§ MATERIAL SHOWN
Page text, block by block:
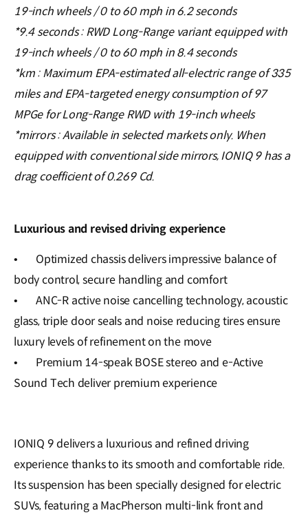
19-inch wheels / 0 to 60 mph in 6.2 seconds
*9.4 seconds : RWD Long-Range variant equipped with
19-inch wheels / 0 to 60 mph in 8.4 seconds
*km : Maximum EPA-estimated all-electric range of 335
miles and EPA-targeted energy consumption of 97
MPGe for Long-Range RWD with 19-inch wheels
*mirrors : Available in selected markets only. When
equipped with conventional side mirrors, IONIQ 9 has a
drag coefficient of 0.269 Cd.
Luxurious and revised driving experience
•
Optimized chassis delivers impressive balance of
body control, secure handling and comfort
•
ANC-R active noise cancelling technology, acoustic
glass, triple door seals and noise reducing tires ensure
luxury levels of refinement on the move
•
Premium 14-speak BOSE stereo and e-Active
Sound Tech deliver premium experience
IONIQ 9 delivers a luxurious and refined driving
experience thanks to its smooth and comfortable ride.
Its suspension has been specially designed for electric
SUVs, featuring a MacPherson multi-link front and

§ GOAL OF THE EXERCISE
Transcribe the records verbatim and omit the images.

§ SOLUTION
Page text, block by block:
19-inch wheels / 0 to 60 mph in 6.2 seconds
*9.4 seconds : RWD Long-Range variant equipped with
19-inch wheels / 0 to 60 mph in 8.4 seconds
*km : Maximum EPA-estimated all-electric range of 335
miles and EPA-targeted energy consumption of 97
MPGe for Long-Range RWD with 19-inch wheels
*mirrors : Available in selected markets only. When
equipped with conventional side mirrors, IONIQ 9 has a
drag coefficient of 0.269 Cd.
Luxurious and revised driving experience
•
Optimized chassis delivers impressive balance of
body control, secure handling and comfort
•
ANC-R active noise cancelling technology, acoustic
glass, triple door seals and noise reducing tires ensure
luxury levels of refinement on the move
•
Premium 14-speak BOSE stereo and e-Active
Sound Tech deliver premium experience
IONIQ 9 delivers a luxurious and refined driving
experience thanks to its smooth and comfortable ride.
Its suspension has been specially designed for electric
SUVs, featuring a MacPherson multi-link front and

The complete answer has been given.